If you supply the error amplifier from the output of the LDO, which is free from the supply noise to a good extent, the output of the error amplifier's dependence on the supply voltage is further weakened.
The attached figure presents a simplistic view of this.
It needs startup because, at zero state (no currents), there is nothing pushing the amp to work. There has to be some voltage at the output of the LDO to make the error amp work linearly.
The diode connected transistor can be replaced by a resistor as well.
If the last stage of the amp is designed as a folded cascode stage, you would not require a startup circuit.
This would make the LDO PSRR high, but then the output's supply dependence will be limited by the PSRR of the input bias current. You would then need a similar technique at the bandgap block to get to the desired spec.
Yes I have done it and obtained 120dB PSRR. It is nothing new or novel. There are quite a few papers about this one.
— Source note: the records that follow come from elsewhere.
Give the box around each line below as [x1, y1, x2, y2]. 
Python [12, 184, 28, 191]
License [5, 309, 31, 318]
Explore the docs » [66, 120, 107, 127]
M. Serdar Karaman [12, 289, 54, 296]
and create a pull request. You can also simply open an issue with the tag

In most of the battery powered applications, something similar is used to convert the high battery output to 3V or 1.2V level., in which case every transistor except the pass transistor and it's diode will be low voltage transistors (Clearly there the intention is not high psrr but separating two voltage domains)
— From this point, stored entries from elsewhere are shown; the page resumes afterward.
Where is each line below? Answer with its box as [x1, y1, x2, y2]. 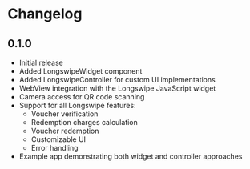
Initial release [18, 58, 63, 67]
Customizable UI [30, 135, 86, 144]
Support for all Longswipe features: [18, 101, 137, 110]
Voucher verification [30, 109, 99, 119]
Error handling [30, 143, 79, 152]
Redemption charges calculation [30, 118, 138, 127]
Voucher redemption [30, 126, 99, 135]
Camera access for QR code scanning [18, 92, 145, 101]
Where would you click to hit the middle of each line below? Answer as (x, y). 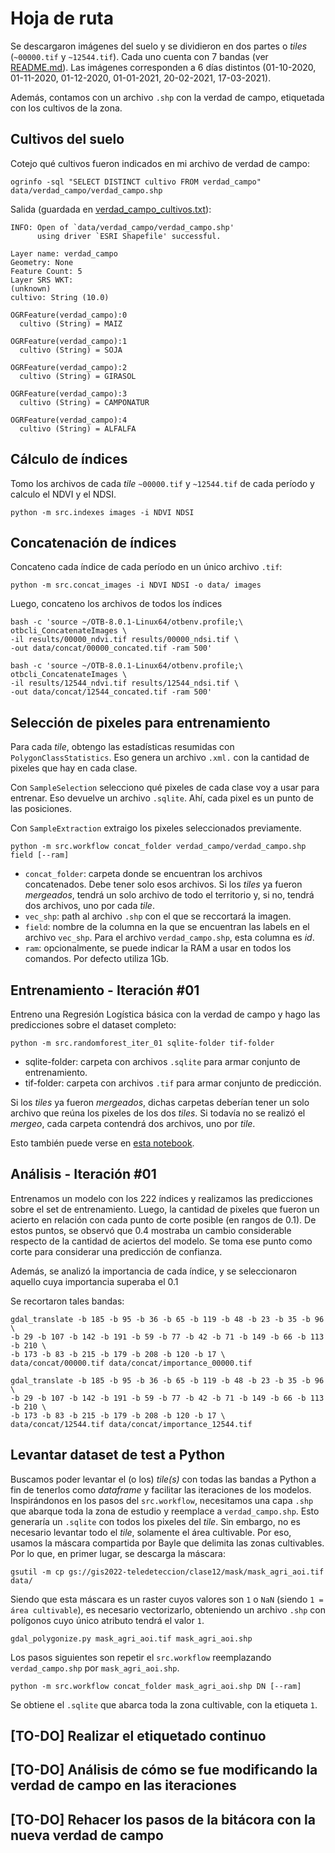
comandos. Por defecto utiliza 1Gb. (97, 959)
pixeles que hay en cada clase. (74, 768)
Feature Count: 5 (46, 271)
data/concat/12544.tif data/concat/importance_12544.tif (131, 1424)
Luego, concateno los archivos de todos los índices (116, 604)
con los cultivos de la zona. (66, 108)
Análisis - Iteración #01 (83, 1174)
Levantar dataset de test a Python (118, 1455)
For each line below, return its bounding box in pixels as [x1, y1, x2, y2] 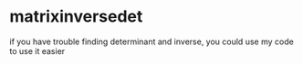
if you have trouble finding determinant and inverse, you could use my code [9, 36, 294, 47]
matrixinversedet [9, 6, 143, 27]
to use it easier [9, 45, 66, 56]

May I know what makes you think that this will need a min load current to work?
At very low load currents the output cap and low conductance
swing the output pole too low and it becomes dominant.
And if the output overshoots there's nothing but a high
impedance to bring it back, turning a small signal stability
problem into a large-signal one.
Some LDOs include a sink transistor to provide a minimum
output conductance and provide a pulldown capability.